Kampus Elite Amerika Melawan Tekanan Politik Gedung Putih

Universitas Harvard, salah satu institusi pendidikan paling bergengsi di dunia, resmi menggugat pemerintahan Presiden Amerika Serikat Donald Trump ke pengadilan federal di Boston. Gugatan ini dilayangkan pada Senin (21/4) sebagai respons atas ancaman pembekuan dana hibah dan kontrak federal senilai hampir $1 miliar atau sekitar Rp16,8 triliun.

Langkah ini menandai eskalasi terbaru dalam konflik panjang antara administrasi Trump dan dunia akademis, khususnya universitas-universitas ternama di Amerika Serikat yang dianggap terlalu liberal dan kritis terhadap kebijakan pemerintahan.

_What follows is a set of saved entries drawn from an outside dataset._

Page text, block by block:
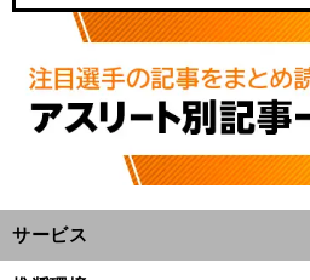
サービス
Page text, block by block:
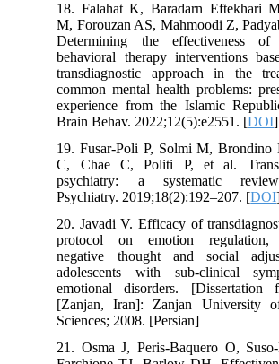
18. Falahat K, Baradarn Eftekhari
M, Forouzan AS, Mahmoodi Z,
Determining the effectiveness
behavioral therapy interventions
transdiagnostic approach in the
common mental health problems:
experience from the Islamic
Brain Behav. 2022;12(5):e2551. [DOI
19. Fusar‐Poli P, Solmi M,
C, Chae C, Politi P, et al.
psychiatry: a systematic
Psychiatry. 2019;18(2):192–207. [
20. Javadi V. Efficacy of
protocol on emotion regulation,
negative thought and social
adolescents with sub-clinical
emotional disorders.
[Zanjan, Iran]: Zanjan University
Sciences; 2008. [Persian]
21. Osma J, Peris-Baquero O,
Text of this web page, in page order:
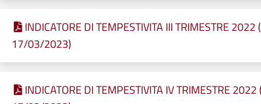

Tuduhan Harvard: Upaya Mengendalikan Keputusan Akademik

Dalam dokumen gugatan yang dikutip dari Reuters, Harvard menyebut keputusan pemerintahan Trump untuk membekukan pendanaan sebagai upaya terang-terangan untuk mengendalikan kebijakan internal dan keputusan akademik universitas.

“Kasus ini melibatkan upaya pemerintah untuk menggunakan pembekuan dana federal sebagai upaya untuk mendapatkan kendali atas pengambilan keputusan akademik di Harvard,” demikian pernyataan dalam gugatan tersebut.

Pihak Harvard juga menilai langkah tersebut sebagai tindakan sewenang-wenang yang melanggar hukum dan bertentangan dengan Amandemen Pertama Konstitusi AS, yang menjamin kebebasan berbicara dan berekspresi, termasuk di ranah akademik.

Latar Belakang: Protes Pro-Palestina dan Tuduhan Antisemitisme

Sejak awal masa jabatannya, Presiden Trump kerap menuding kampus-kampus elit, termasuk Harvard, gagal menangani protes pro-Palestina dan membiarkan antisemitisme tumbuh di lingkungan universitas.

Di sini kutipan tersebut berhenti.